Performance Considerations

  • LLM costs: Each summary generation calls the LLM. Monitor your trigger conditions to balance cost and context preservation.
  • Memory usage: Summaries are stored in addition to events. Configure appropriate TTLs to manage memory in long-running sessions.
  • Async workers: More workers increase throughput but consume more resources.
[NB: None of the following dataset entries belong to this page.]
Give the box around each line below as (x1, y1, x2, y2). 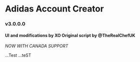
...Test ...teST (5, 52, 31, 58)
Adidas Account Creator (5, 3, 104, 14)
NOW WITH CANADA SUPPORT (5, 43, 69, 49)
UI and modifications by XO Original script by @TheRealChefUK (5, 32, 136, 38)
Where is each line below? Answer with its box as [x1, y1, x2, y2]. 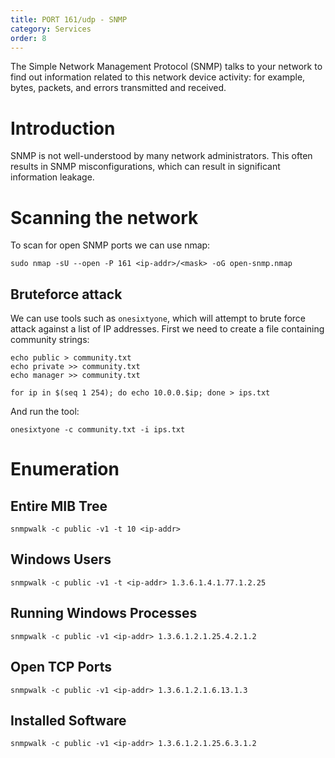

Start with 2-4 workers and scale based on load.
  • Queue capacity: Size the queue based on your expected concurrency and summary generation time.

Complete Example

Here's a complete example demonstrating all components together:

package main

import (
    "context"
    "time"

    "trpc.group/trpc-go/trpc-agent-go/agent/llmagent"
    "trpc.group/trpc-go/trpc-agent-go/model"
    "trpc.group/trpc-go/trpc-agent-go/model/openai"
    "trpc.group/trpc-go/trpc-agent-go/runner"
    "trpc.group/trpc-go/trpc-agent-go/session/inmemory"
    "trpc.group/trpc-go/trpc-agent-go/session/summary"
)

func main() {
    ctx := context.Background()

    // Create LLM model for both chat and summarization.
    llm := openai.New("gpt-4", openai.WithAPIKey("your-api-key"))

    // Create summarizer with flexible trigger conditions.
    summarizer := summary.NewSummarizer(
        llm,
        summary.WithMaxSummaryWords(200),
        summary.WithChecksAny(
            summary.CheckEventThreshold(20),
            summary.CheckTokenThreshold(4000),
            summary.CheckTimeThreshold(5*time.Minute),
        ),
    )

    // Create session service with summarizer.
    sessionService := inmemory.NewSessionService(
        inmemory.WithSummarizer(summarizer),
        inmemory.WithAsyncSummaryNum(2),
        inmemory.WithSummaryQueueSize(100),
        inmemory.WithSummaryJobTimeout(30*time.Second),
    )

    // Create agent with summary injection enabled.
    agent := llmagent.New(
        "my-agent",
        llmagent.WithModel(llm),
        llmagent.WithAddSessionSummary(true),
        llmagent.WithMaxHistoryRuns(10),        // Limit history runs when AddSessionSummary=false
    )

    // Create runner.
    r := runner.NewRunner("my-app", agent,
        runner.WithSessionService(sessionService))

    // Run conversation - summaries are automatically managed.
    userMsg := model.NewUserMessage("Tell me about AI")
    eventChan, _ := r.Run(ctx, "user123", "session456", userMsg)

    // Consume events.
    for event := range eventChan {
        // Handle events...
    }
}

References

By properly using session management, in combination with session summarization mechanisms, you can build stateful intelligent Agents that maintain conversation context while efficiently managing memory, providing users with continuous and personalized interaction experiences while ensuring the long-term sustainability of your system.